Les clochards célestes – Jack Kerouac

Chapitre 1

Sans bourse délier, je quittai Los Angeles sur le coup de midi, caché dans un train de marchandises, par une belle journée de la fin septembre 1955. Étendu sur une plate-forme roulante, mon sac sous la nuque, les genoux croisés haut, je me laissai absorber par la contemplation des nuages tandis que le convoi roulait vers le nord. L’omnibus qui m’emportait me permettrait d’arriver avant la nuit à Santa Barbara où je me proposais de dormir sur la plage. Le lendemain matin, un autre omnibus m’emmènerait jusqu’à San Luis Obispo, ou bien le rapide de marchandises me déposerait à San Francisco à sept heures du soir. Quelque part du côté de Camarillo, où Charlie Parker était allé se reposer après être devenu dingue et où il avait retrouvé la raison, un vieux clochard rabougri grimpa sur la plateforme juste au moment où notre convoi se rangeait sur une voie de garage pour laisser passer un autre train. Le petit homme parut surpris de me voir mais il alla s’installer dans un coin, à l’autre bout du wagon. Là, il s’étendit de tout son long, en me regardant sans rien dire, la tête posée sur son misérable balluchon. La locomotive siffla plusieurs fois de toute sa vapeur après le passage du grand train de marchandises, lancé vers l’Est en ouragan, sur la voie principale, et nous repartîmes. L’air devenait plus frais et la mer nous envoyait déjà des souffles de brume par-dessus les chaudes vallées de la côte. Le petit vieux et moi tentions inutilement de nous blottir contre l’acier froid de notre véhicule ; il fallut nous lever et marcher de long en large pour nous réchauffer. Chacun dans notre coin, nous sautions sur place en battant des bras, mais très vite, le train se rangea de nouveau sur une autre voie de garage, à proximité d’une petite station et je jugeai qu’un litron de rouge me serait indispensable pour gagner Santa Barbara. « Pouvez-vous garder mon sac pendant que je vais acheter une bouteille de vin ?

— Pour sûr. »

Je sautai par-dessus le rebord du wagon et traversai au pas de course la grand-route 101. Dans une boutique, j’achetai le vin, un peu de pain et des sucreries. Je regagnai à toutes jambes mon train de marchandises qui baignait maintenant dans une grande flaque de soleil chaud où nous passâmes encore un quart d’heure avant de repartir. Mais le soir tombait déjà et le temps commencerait bientôt à fraîchir. Le petit vieux était assis en tailleur dans un coin, devant le maigre contenu d’une boîte de sardines qui composait tout le menu de son dîner. Il faisait vraiment pitié. Je me rapprochai donc pour lui demander : « Vous ne voulez pas un peu de vin ? Ça vous réchauffera. Peut-être bien que vous mangerez aussi un peu de pain et de fromage avec vos sardines ?
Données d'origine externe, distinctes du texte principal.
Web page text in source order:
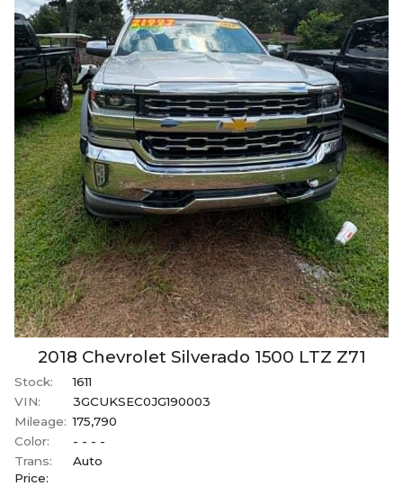
2018 Chevrolet Silverado 1500 LTZ Z71
Stock:
1611
VIN:
3GCUKSEC0JG190003
Mileage: 175,790
Color:
- - - -
Trans:
Auto
Price:
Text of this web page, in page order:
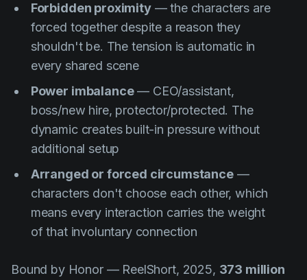
Forbidden proximity— the characters are
forced together despite a reason they
shouldn't be. The tension is automatic in
every shared scene
Power imbalance— CEO/assistant,
boss/new hire, protector/protected. The
dynamic creates built-in pressure without
additional setup
Arranged or forced circumstance—
characters don't choose each other, which
means every interaction carries the weight
of that involuntary connection
Bound by Honor— ReelShort, 2025, 373 million
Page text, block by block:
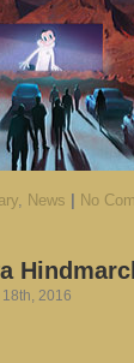
News | No
2016
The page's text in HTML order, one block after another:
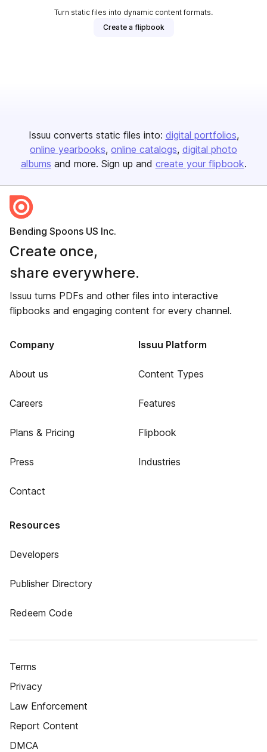
Turn static files into dynamic content formats.
Create a flipbook
Issuu converts static files into: digital portfolios
online yearbooks online catalogs digital photo
albums and more. Sign up and create your flipbook.
Bending Spoons US Inc.
Create once,
share everywhere.
Issuu turns PDFs and other files into interactive
flipbooks and engaging content for every channel.
Company
About us
Careers
Plans & Pricing
Press
Contact
Issuu Platform
Content Types
Features
Flipbook
Industries
Resources
Developers
Publisher Directory
Redeem Code
Terms
Privacy
Law Enforcement
Report Content
DMCA
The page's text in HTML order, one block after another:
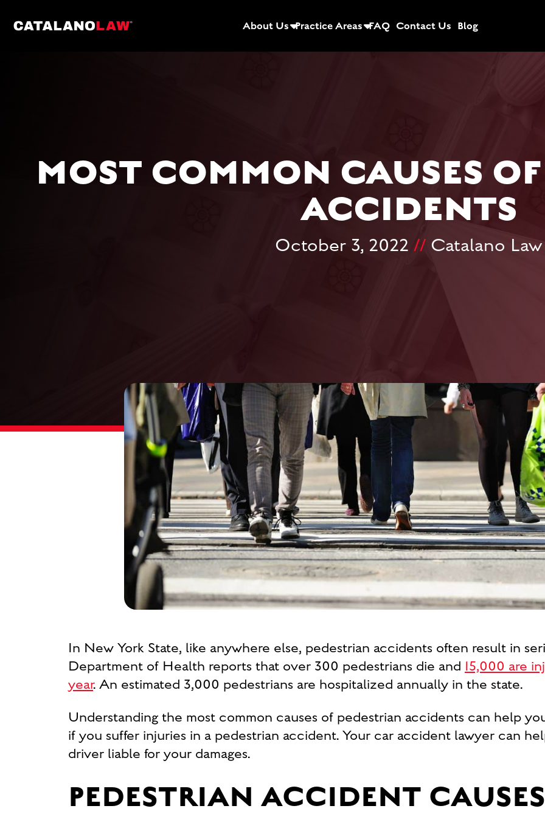
About Us Practice Areas FAQ Contact Us Blog
MOST COMMON CAUSES
ACCIDENTS
October 3, 2022 // Catalano Law
In New York State, like anywhere else, pedestrian accidents often result in
Department of Health reports that over 300 pedestrians die and 15,000 are
year. An estimated 3,000 pedestrians are hospitalized annually in the state.
Understanding the most common causes of pedestrian accidents can help
if you suffer injuries in a pedestrian accident. Your car accident lawyer can
driver liable for your damages.
PEDESTRIAN ACCIDENT
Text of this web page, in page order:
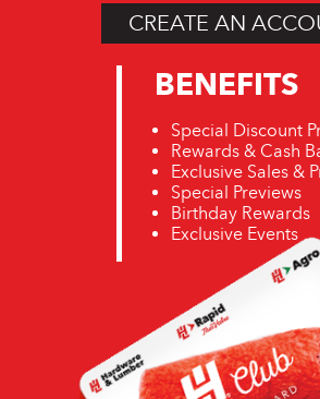
CREATE AN
BENEFITS
Special Discount
Rewards & Cash
Exclusive Sales &
Special Previews
Birthday Rewards
Exclusive Events

— Pour sûr. » On aurait dit qu’il tirait chaque son des profondeurs de son corps. Il avait une petite voix grêle qui semblait sortir d’une boîte à musique, comme celle d’un homme mal assuré ou qui n’ose pas élever le ton. J’avais acheté le fromage trois jours plus tôt, à Mexico, avant d’entreprendre le long voyage de trois mille kilomètres, jusqu’à la frontière américaine, dans des autocars peu dispendieux, qui allaient me ramener à El Paso par Zacatecas, Durango et Chihuahua. Il mangea le pain et le fromage, en buvant du vin, avec plaisir et gratitude. J’étais content. Je me rappelais le passage du Sutra de Diamant où il est dit : « Fais la charité sans aucune arrière-pensée charitable, car la charité n’est qu’un mot. » J’étais très pratiquant, à cette époque-là, et remplissais mes devoirs religieux avec une rigueur proche de la perfection. Depuis lors, je suis devenu un peu hypocrite quant à la dévotion, un peu désabusé et cynique. Je me sens vieilli et indifférent… mais en ce temps-là je croyais vraiment à l’existence de la charité, de la bonté, de l’humilité, de la ferveur, du détachement qui procure la paix, de la sagesse, de l’extase, et je me croyais un vieux bhikkhu des anciens temps sous ma défroque moderne, errant de par le monde (généralement à l’intérieur du vaste triangle délimité par New York, San Francisco et Mexico), afin de tourner la roue de la Véritable Signification, ou du Dharma, pour accumuler les mérites qui feraient de moi un futur Bouddha (Instrument du Réveil) et un futur héros du paradis. Je ne connaissais pas encore Japhy Ryder que j’allais rencontrer la semaine suivante et ignorais tout des « clochards célestes » alors que j’en étais un moi-même, dans toute l’acception du terme, et me considérais comme un pèlerin errant. Le petit vieux du train renforça toutes mes croyances lorsque la boisson l’eut rendu loquace et qu’il fit jaillir de je ne sais où un bout de papier où l’on pouvait lire une prière de sainte Thésèse : elle y annonçait qu’après sa mort, elle reviendrait ici-bas, sous la forme d’une pluie de roses éternelle, arrosant du haut du ciel toutes les créatures vivantes. Je demandai au petit vieux :

« Où avez-vous eu ça ?

— Oh ! je l’ai découpé dans un magazine de la salle d’attente, à Los Angeles, il y a bien deux ans. Je l’emporte toujours avec moi.

— Et vous le lisez en brûlant le dur, comme ça, dans des fourgons ?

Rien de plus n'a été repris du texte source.